Il noce è un albero originario dell'Europa meridionale ed Asia occidentale,
introdotto nel resto dell'Europa già nel Neolitico (archeofita) e spesso
subspontaneo in quasi tutta l'Italia, dal livello del mare ai 1200 m circa.
Nella nostra regione è diffuso dalla costa alla fascia montana; in Carso è
abbastanza comune, quasi mai allo stato arboreo. Cresce in boschi e
boscaglie disturbati, su suoli limoso-argillosi profondi, umiferi e freschi. Il
legno, di colore bruno scuro, è pesante, durevole e con belle venature, ed è
impiegato nella fabbricazione di mobili di pregio. Con il mallo di frutti
acerbi, da raccogliere tradizionalmente il 24 giugno, giorno di San
Giovanni Battista, si prepara il liquore 'nocino'. I semi sono largamente
utilizzati nell'alimentazione umana e da essi si ricava un olio alimentare
impiegato anche nelle industrie di vernici, di colori e in profumeria.
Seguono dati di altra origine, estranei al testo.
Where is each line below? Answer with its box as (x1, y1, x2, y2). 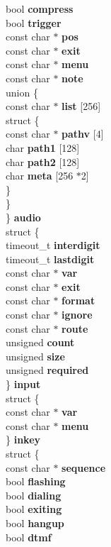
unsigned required (6, 363, 89, 377)
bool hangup (6, 515, 64, 530)
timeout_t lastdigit (6, 251, 95, 266)
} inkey (6, 432, 41, 447)
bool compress (6, 1, 74, 16)
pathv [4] (62, 126, 104, 141)
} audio (6, 209, 41, 224)
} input (6, 377, 41, 392)
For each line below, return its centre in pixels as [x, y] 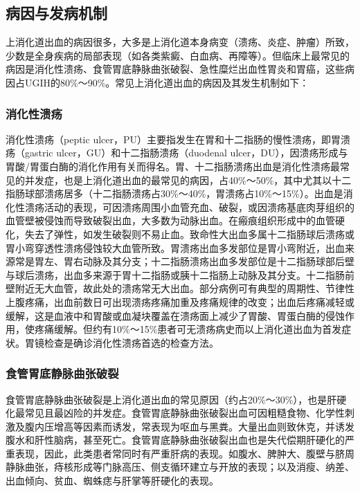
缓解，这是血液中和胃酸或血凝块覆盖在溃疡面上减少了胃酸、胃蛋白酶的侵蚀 [175, 315]
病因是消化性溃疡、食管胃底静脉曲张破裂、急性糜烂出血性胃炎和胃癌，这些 [175, 69]
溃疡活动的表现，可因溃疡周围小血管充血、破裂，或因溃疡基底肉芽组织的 [189, 207]
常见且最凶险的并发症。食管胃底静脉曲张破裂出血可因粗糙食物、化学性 [184, 413]
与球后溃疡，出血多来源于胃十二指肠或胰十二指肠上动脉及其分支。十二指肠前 [180, 274]
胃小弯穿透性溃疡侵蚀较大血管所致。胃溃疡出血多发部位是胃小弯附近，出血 [175, 247]
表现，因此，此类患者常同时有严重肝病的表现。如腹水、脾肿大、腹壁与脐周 [184, 453]
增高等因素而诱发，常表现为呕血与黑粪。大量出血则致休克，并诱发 [204, 426]
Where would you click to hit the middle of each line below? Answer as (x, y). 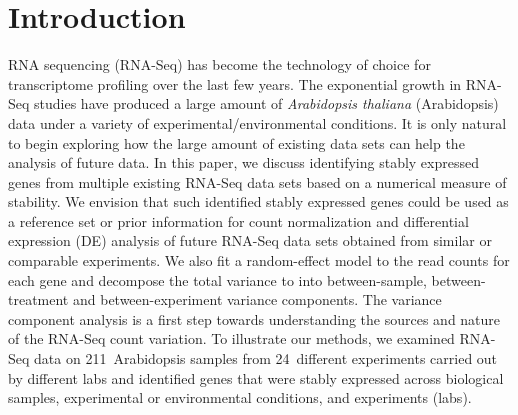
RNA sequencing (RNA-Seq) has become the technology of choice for (219, 64)
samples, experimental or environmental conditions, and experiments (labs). (240, 397)
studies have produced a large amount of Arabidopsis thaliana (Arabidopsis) (266, 103)
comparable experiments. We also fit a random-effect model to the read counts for (259, 260)
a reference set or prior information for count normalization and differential (238, 220)
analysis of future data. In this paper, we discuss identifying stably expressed (244, 162)
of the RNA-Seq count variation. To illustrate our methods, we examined (231, 338)
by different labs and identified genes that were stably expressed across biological (256, 377)
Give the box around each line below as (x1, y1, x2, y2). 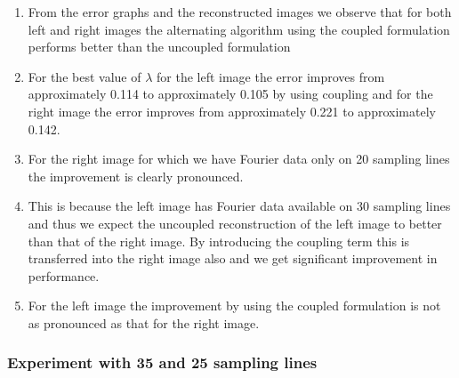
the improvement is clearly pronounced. (28, 166, 244, 185)
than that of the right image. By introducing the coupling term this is (28, 231, 410, 250)
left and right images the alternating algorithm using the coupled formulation (28, 20, 450, 38)
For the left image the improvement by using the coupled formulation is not (28, 296, 441, 315)
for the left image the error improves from (157, 67, 385, 85)
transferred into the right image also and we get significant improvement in (28, 249, 438, 268)
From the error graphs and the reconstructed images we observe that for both (28, 3, 452, 20)
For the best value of (28, 67, 141, 85)
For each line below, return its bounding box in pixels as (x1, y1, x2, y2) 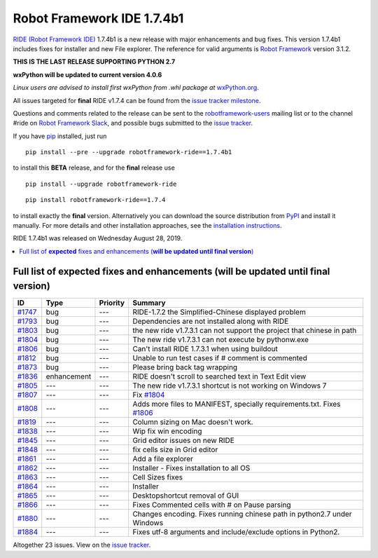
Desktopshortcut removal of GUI (132, 491, 239, 501)
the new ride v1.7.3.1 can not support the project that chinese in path (132, 326, 357, 336)
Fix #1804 (132, 390, 165, 400)
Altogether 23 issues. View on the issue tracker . (13, 540, 151, 550)
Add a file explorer (132, 454, 194, 464)
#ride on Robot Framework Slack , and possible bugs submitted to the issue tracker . (13, 119, 253, 128)
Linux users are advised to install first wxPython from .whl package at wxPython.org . (13, 83, 259, 92)
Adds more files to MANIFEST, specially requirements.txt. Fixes (132, 400, 341, 409)
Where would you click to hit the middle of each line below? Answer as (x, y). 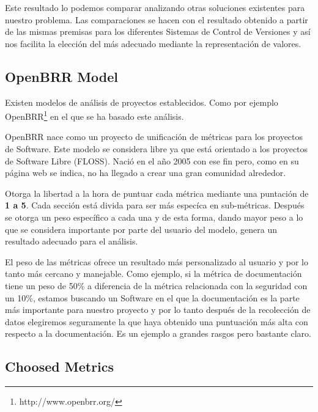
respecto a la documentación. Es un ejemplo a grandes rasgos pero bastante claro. (158, 333)
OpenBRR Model (62, 76)
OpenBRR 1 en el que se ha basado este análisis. (94, 115)
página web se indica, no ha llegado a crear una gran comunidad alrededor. (146, 173)
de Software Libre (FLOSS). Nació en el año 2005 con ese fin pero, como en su (152, 160)
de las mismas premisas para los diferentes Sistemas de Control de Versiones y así (158, 31)
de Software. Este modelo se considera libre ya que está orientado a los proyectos (157, 149)
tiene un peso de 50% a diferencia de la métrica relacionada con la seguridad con (156, 285)
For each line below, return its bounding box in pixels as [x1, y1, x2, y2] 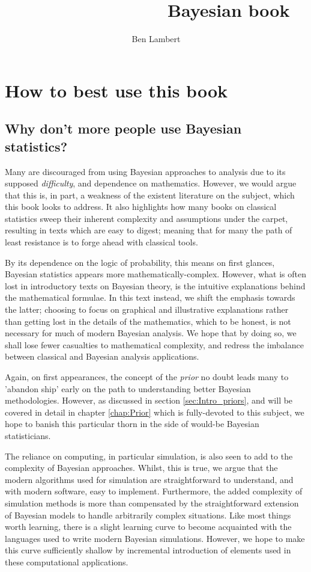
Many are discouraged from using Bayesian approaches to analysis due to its [5, 165, 286, 177]
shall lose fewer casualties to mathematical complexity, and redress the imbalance [5, 338, 304, 351]
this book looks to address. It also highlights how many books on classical [5, 200, 277, 213]
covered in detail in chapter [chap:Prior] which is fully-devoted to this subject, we [5, 405, 304, 418]
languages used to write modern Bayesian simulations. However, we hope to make [5, 532, 305, 544]
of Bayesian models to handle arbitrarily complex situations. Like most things [5, 508, 291, 521]
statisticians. [5, 429, 51, 441]
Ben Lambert [131, 32, 181, 45]
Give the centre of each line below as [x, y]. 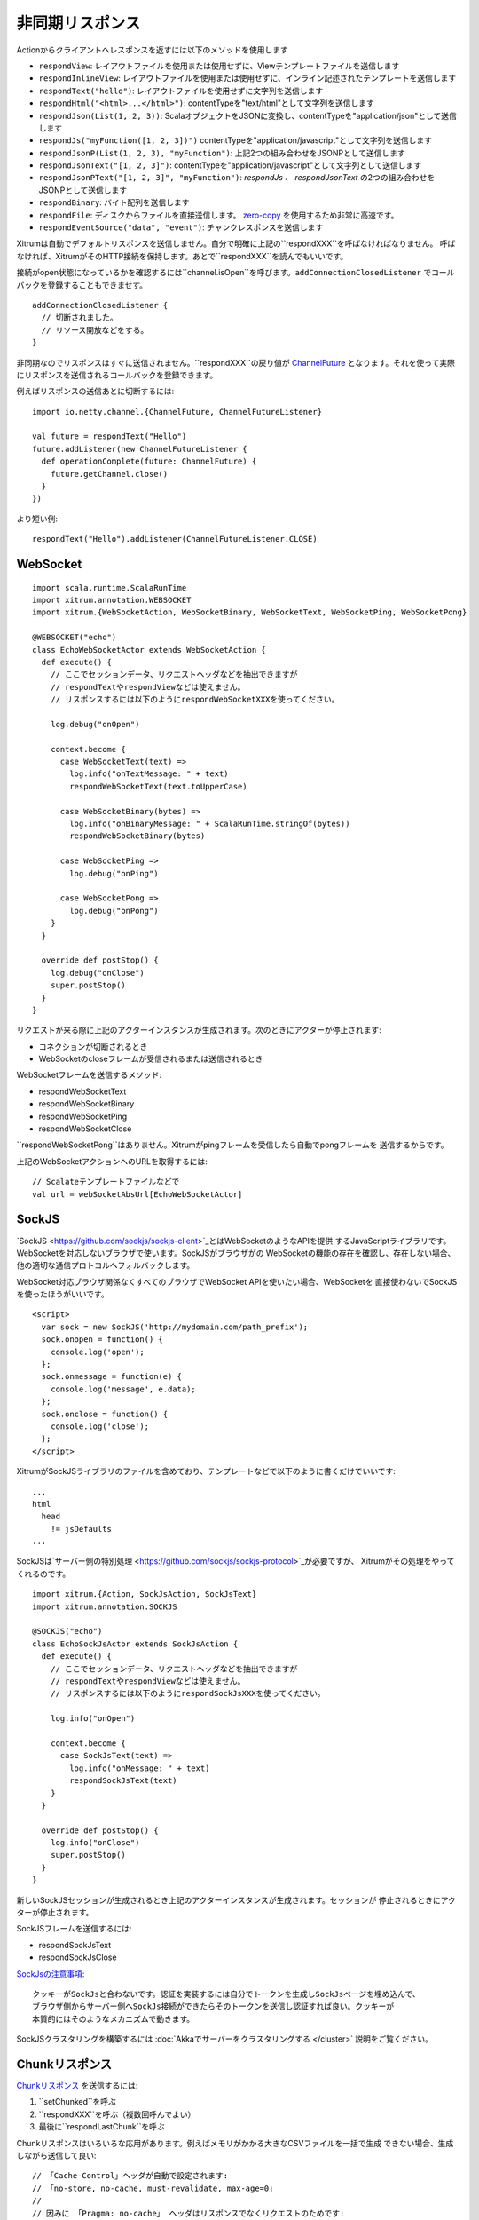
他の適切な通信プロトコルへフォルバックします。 [106, 1265]
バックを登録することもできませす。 [82, 285]
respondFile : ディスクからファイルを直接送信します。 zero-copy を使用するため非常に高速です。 [219, 215]
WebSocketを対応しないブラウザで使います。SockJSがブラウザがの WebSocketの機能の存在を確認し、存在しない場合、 [236, 1253]
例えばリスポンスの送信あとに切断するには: [95, 392]
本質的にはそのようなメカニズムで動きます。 [114, 2019]
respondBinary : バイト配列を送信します [114, 202]
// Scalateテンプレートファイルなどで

Le
radici contengono lo juglone, una sostanza che può avvelenare gli alberi
circostanti. Può vivere fino ai 600 anni e il suo tronco può raggiungere i 2
m di diametro. Il nome generico deriva dal latino 'Jovis glans' (ghianda di
Giove); quello specifico significa 'regale' ed allude anch'esso a Giove, il re
degli dei. Forma biologica: fanerofita scaposa. Periodo di fioritura: aprile-
maggio.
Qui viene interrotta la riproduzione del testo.